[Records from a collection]
=== Section Start ===

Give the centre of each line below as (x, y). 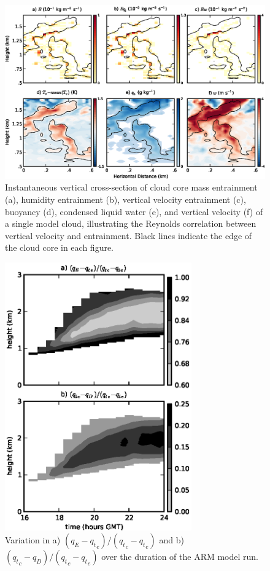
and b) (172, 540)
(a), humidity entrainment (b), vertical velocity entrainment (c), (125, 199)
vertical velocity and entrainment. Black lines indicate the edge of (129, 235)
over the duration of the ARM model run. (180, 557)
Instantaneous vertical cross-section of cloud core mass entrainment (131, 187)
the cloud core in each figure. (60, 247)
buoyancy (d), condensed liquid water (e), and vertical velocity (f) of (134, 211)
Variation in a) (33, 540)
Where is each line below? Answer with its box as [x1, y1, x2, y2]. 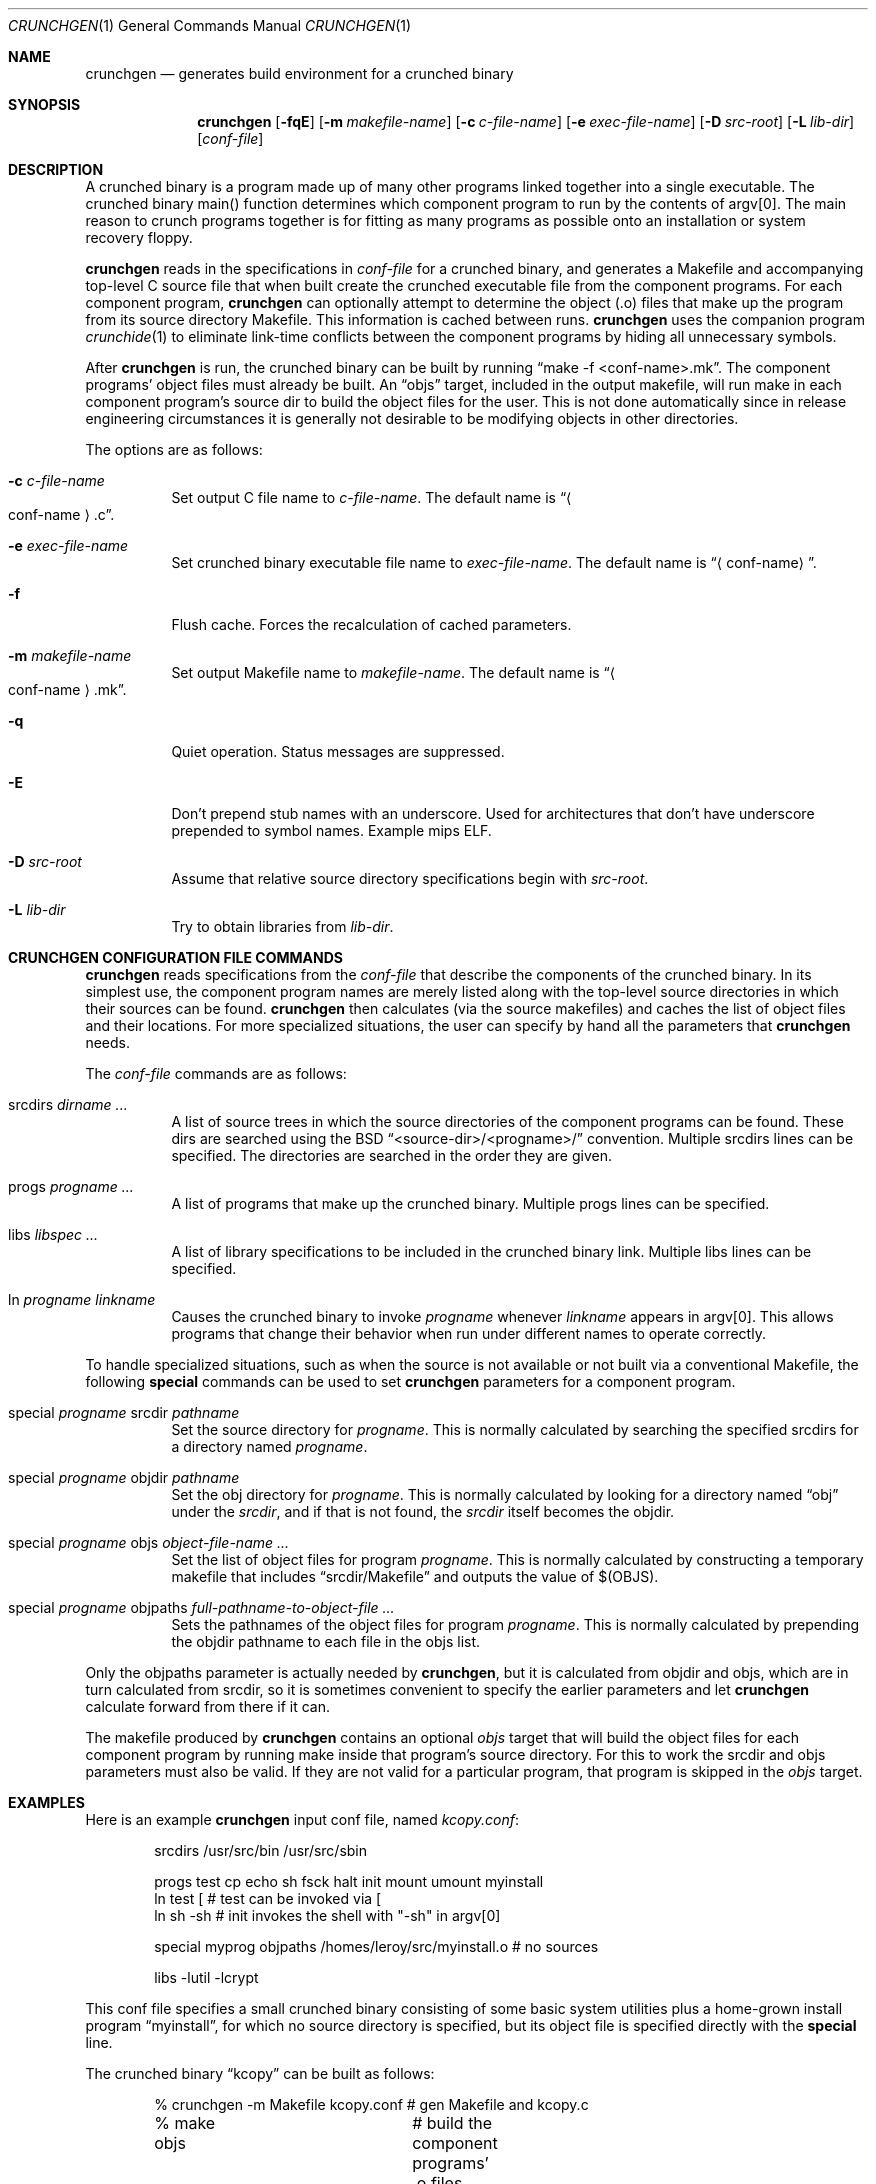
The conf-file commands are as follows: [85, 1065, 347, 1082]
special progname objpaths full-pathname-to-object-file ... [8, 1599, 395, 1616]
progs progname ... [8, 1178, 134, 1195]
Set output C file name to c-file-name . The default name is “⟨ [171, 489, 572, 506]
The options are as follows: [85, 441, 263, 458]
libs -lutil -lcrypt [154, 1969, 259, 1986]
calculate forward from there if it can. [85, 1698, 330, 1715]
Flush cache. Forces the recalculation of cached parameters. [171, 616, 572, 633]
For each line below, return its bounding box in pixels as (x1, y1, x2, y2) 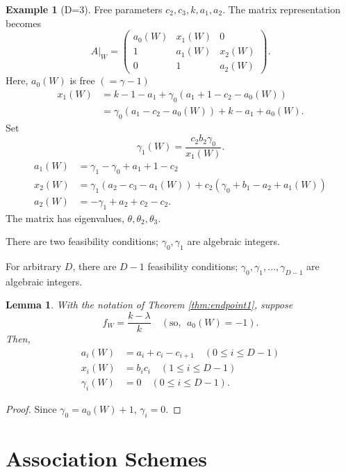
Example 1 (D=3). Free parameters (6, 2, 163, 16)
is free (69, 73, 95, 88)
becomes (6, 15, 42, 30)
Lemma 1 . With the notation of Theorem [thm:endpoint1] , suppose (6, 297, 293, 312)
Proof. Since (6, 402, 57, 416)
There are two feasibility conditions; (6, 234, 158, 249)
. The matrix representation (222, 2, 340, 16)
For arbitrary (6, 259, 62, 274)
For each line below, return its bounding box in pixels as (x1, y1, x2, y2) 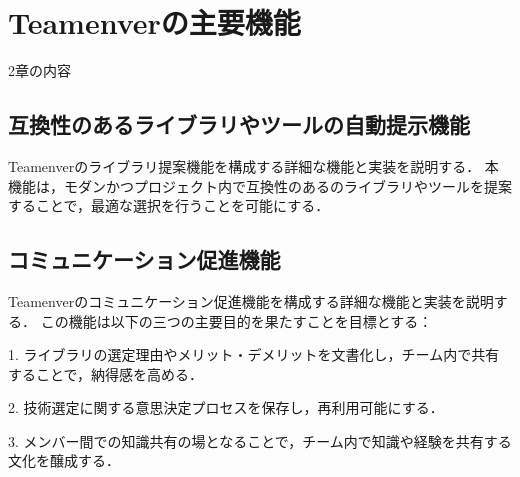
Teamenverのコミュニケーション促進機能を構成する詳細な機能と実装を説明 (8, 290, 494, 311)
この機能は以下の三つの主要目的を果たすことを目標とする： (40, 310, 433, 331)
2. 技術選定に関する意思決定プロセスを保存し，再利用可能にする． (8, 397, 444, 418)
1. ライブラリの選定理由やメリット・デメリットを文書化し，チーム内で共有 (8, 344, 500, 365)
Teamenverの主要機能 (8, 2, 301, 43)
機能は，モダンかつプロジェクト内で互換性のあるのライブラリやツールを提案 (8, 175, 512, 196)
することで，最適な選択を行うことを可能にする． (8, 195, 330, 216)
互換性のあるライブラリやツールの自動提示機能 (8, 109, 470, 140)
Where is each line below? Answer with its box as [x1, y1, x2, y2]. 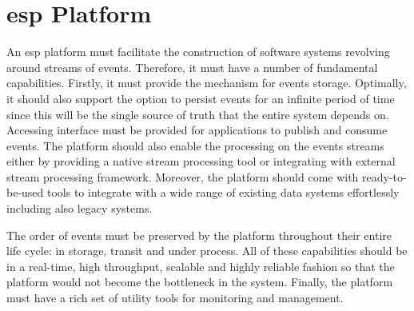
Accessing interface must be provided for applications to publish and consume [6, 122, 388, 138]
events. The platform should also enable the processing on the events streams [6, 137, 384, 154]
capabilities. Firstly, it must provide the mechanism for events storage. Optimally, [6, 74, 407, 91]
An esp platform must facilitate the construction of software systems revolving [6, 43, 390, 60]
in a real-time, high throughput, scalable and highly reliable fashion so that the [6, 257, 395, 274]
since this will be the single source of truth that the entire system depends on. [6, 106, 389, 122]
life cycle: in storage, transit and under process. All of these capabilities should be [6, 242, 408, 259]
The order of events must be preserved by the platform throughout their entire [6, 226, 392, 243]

=== Section End ===

• **TASK REQUIREMENTS**: Only lines holding the string "follows" are wanted; gather each one from the entries above.

• **EXERCISE ANSWER**:
The conf-file commands are as follows: [85, 1065, 347, 1082]
The options are as follows: [85, 441, 263, 458]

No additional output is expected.